Every secret has a half-life. A key in your vault, scoped tight, rotated weekly, and monitored = long half-life. A key in git, on Docker Hub, in a public gist, or in a mobile binary = zero half-life, already compromised, must be rotated now.

Detection is not remediation. 64% of secrets leaked in 2022 are still valid in 2026. The rotation you don’t do is the breach you will have.

If a scanner finds it, an attacker already found it.
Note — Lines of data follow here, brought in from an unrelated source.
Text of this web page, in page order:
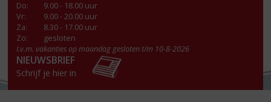
Do:
9.00 - 18.00 uur
Vr:
9.00 - 20.00 uur
Za:
8.30 - 17.00 uur
Zo:
gesloten
I.v.m. vakanties op maandag gesloten t/m 10-8-2026
NIEUWSBRIEF
Schrijf je hier in
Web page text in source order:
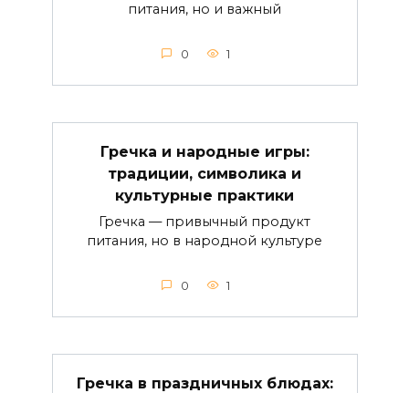
питания, но и важный
0 1
Гречка и народные игры:
традиции, символика и
культурные практики
Гречка — привычный продукт
питания, но в народной культуре
0 1
Гречка в праздничных блюдах:
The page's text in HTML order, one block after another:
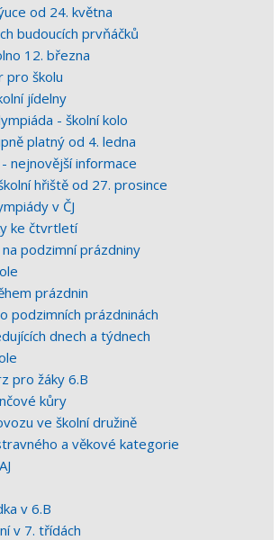
od 24. května
budoucích prvňáčků
12. března
pro školu
jídelny
- školní kolo
platný od 4. ledna
nejnovější informace
hřiště od 27. prosince
v ČJ
ke čtvrtletí
na podzimní prázdniny
prázdnin
podzimních prázdninách
dnech a týdnech
pro žáky 6.B
kůry
ve školní družině
a věkové kategorie
v 6.B
v 7. třídách
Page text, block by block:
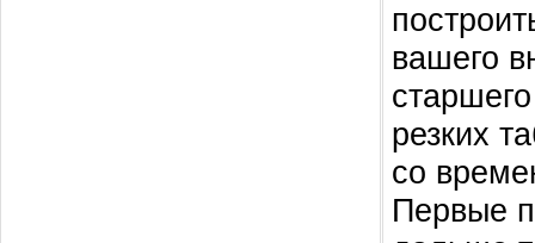
вашего
резких
со
Первые
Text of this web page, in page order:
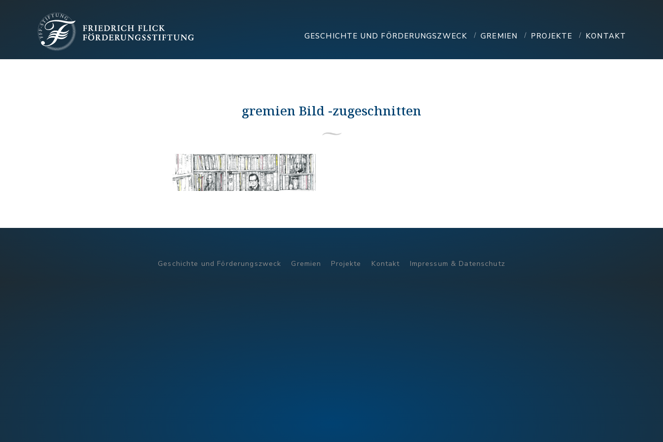
GESCHICHTE UND FÖRDERUNGSZWECK GREMIEN PROJEKTE KONTAKT
gremien Bild -zugeschnitten
Geschichte und Förderungszweck Gremien Projekte Kontakt Impressum & Datenschutz
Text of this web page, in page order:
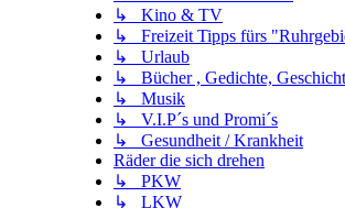
↳ Kino & TV
↳ Freizeit Tipps fürs
↳ Urlaub
↳ Bücher , Gedichte,
↳ Musik
↳ V.I.P´s und Promi´s
↳ Gesundheit / Krankheit
Räder die sich drehen
↳ PKW
↳ LKW
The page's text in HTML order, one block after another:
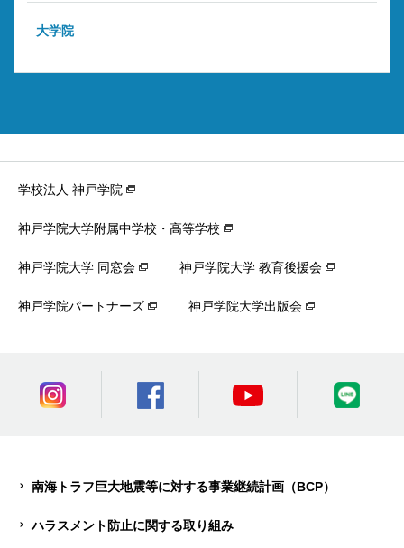
大学院
学校法人 神戸学院
神戸学院大学附属中学校・高等学校
神戸学院大学 同窓会 神戸学院大学 教育後援会
神戸学院パートナーズ 神戸学院大学出版会
南海トラフ巨大地震等に対する事業継続計画（BCP）
ハラスメント防止に関する取り組み
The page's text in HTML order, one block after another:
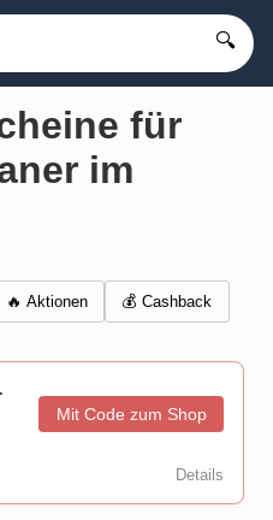
🔍
für
im
🔥 Aktionen 💰 Cashback
Mit Code zum Shop
Details
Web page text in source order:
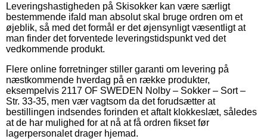
Leveringshastigheden på Skisokker kan være særligt
bestemmende ifald man absolut skal bruge ordren om et
øjeblik, så med det formål er det øjensynligt væsentligt at
man finder det forventede leveringstidspunkt ved det
vedkommende produkt.
Flere online forretninger stiller garanti om levering på
næstkommende hverdag på en række produkter,
eksempelvis 2117 OF SWEDEN Nolby – Sokker – Sort –
Str. 33-35, men vær vagtsom da det forudsætter at
bestillingen indsendes forinden et aftalt klokkeslæt, således
at de har mulighed for at nå at få ordren fikset før
lagerpersonalet drager hjemad.
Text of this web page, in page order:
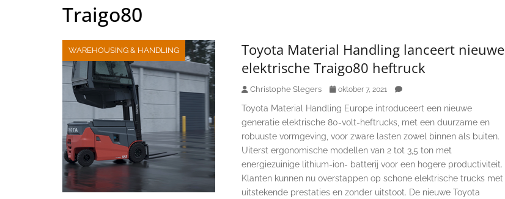
Traigo80
WAREHOUSING & HANDLING
Toyota Material Handling lanceert nieuwe
elektrische Traigo80 heftruck
Christophe Slegers oktober 7, 2021
Toyota Material Handling Europe introduceert een nieuwe
generatie elektrische 80-volt-heftrucks, met een duurzame en
robuuste vormgeving, voor zware lasten zowel binnen als buiten.
Uiterst ergonomische modellen van 2 tot 3,5 ton met
energiezuinige lithium-ion- batterij voor een hogere productiviteit.
Klanten kunnen nu overstappen op schone elektrische trucks met
uitstekende prestaties en zonder uitstoot. De nieuwe Toyota
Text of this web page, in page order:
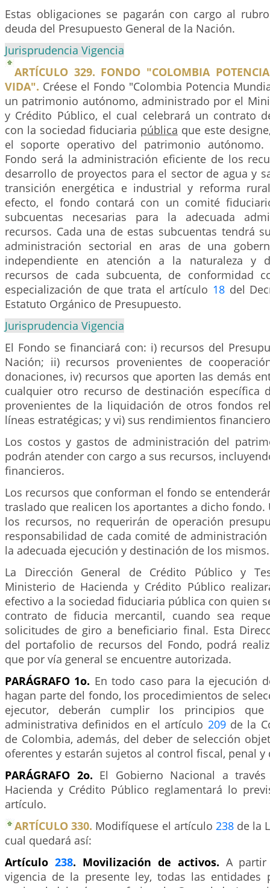
Estas obligaciones se pagarán con cargo al
deuda del Presupuesto General de la Nación.
Jurisprudencia Vigencia
ARTÍCULO 329. FONDO "COLOMBIA
VIDA". Créese el Fondo "Colombia Potencia
un patrimonio autónomo, administrado por el
y Crédito Público, el cual celebrará un contrato
con la sociedad fiduciaria pública que este
el soporte operativo del patrimonio
Fondo será la administración eficiente de los
desarrollo de proyectos para el sector de agua y
transición energética e industrial y reforma
efecto, el fondo contará con un comité
subcuentas necesarias para la adecuada
recursos. Cada una de estas subcuentas tendrá
administración sectorial en aras de una
independiente en atención a la naturaleza y
recursos de cada subcuenta, de conformidad
especialización de que trata el artículo 18 del
Estatuto Orgánico de Presupuesto.
Jurisprudencia Vigencia
El Fondo se financiará con: i) recursos del
Nación; ii) recursos provenientes de
donaciones, iv) recursos que aporten las demás
cualquier otro recurso de destinación específica
provenientes de la liquidación de otros fondos
líneas estratégicas; y vi) sus rendimientos
Los costos y gastos de administración del
podrán atender con cargo a sus recursos,
financieros.
Los recursos que conforman el fondo se
traslado que realicen los aportantes a dicho fondo.
los recursos, no requerirán de operación
responsabilidad de cada comité de
la adecuada ejecución y destinación de los mismos.
La Dirección General de Crédito Público y
Ministerio de Hacienda y Crédito Público
efectivo a la sociedad fiduciaria pública con quien
contrato de fiducia mercantil, cuando sea
solicitudes de giro a beneficiario final. Esta
del portafolio de recursos del Fondo, podrá
que por vía general se encuentre autorizada.
PARÁGRAFO 1o. En todo caso para la ejecución
hagan parte del fondo, los procedimientos de
ejecutor, deberán cumplir los principios
administrativa definidos en el artículo 209de la
de Colombia, además, del deber de selección
oferentes y estarán sujetos al control fiscal, penal
PARÁGRAFO 2o. El Gobierno Nacional a
Hacienda y Crédito Público reglamentará lo
artículo.
ARTÍCULO 330. Modifíquese el artículo 238de la
cual quedará así:
Artículo 238. Movilización de activos. A
vigencia de la presente ley, todas las entidades
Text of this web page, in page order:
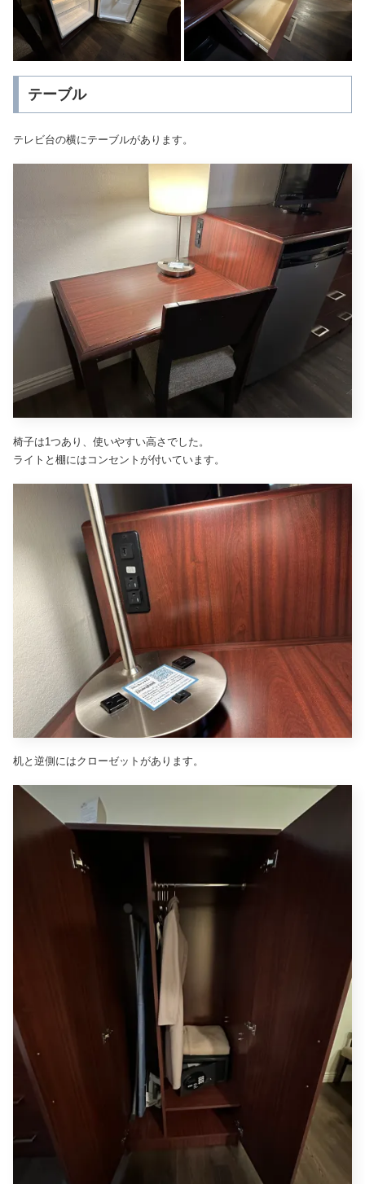
テーブル
テレビ台の横にテーブルがあります。
椅子は1つあり、使いやすい高さでした。
ライトと棚にはコンセントが付いています。
机と逆側にはクローゼットがあります。
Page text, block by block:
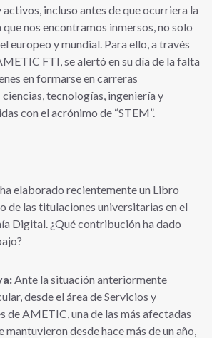
incluso antes de que ocurriera la
nos encontramos inmersos, no solo
europeo y mundial. Para ello, a través
FTI, se alertó en su día de la falta
en formarse en carreras
tecnologías, ingeniería y
con el acrónimo de “STEM”.
ha elaborado recientemente un Libro
de las titulaciones universitarias en el
Digital. ¿Qué contribución ha dado
Ante la situación anteriormente
desde el área de Servicios y
de AMETIC, una de las más afectadas
desde hace más de un año,
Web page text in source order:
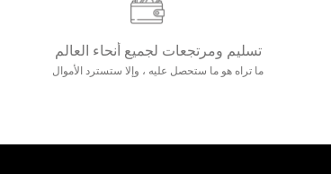
تسليم ومرتجعات لجميع أنحاء العالم
ما تراه هو ما ستحصل عليه ، وإلا ستسترد الأموال

Compiled from 30 research articles under ~/Documents/obsidian/chs/raw/Secrets/ covering GitGuardian State of Secrets Sprawl 2025 & 2026, OWASP Secrets Management Cheat Sheet, TruffleHog & Gitleaks documentation, Wiz Forbes AI 50 research, Truffle Security’s “oops commits” analysis, the CERT-EU Trivy/European Commission breach advisory, Shai-Hulud 2 and LiteLLM supply chain post-mortems, AI-era hardcoded-secrets research, and practitioner commentary on secret scanning tooling and vaults. Defensive security reference material.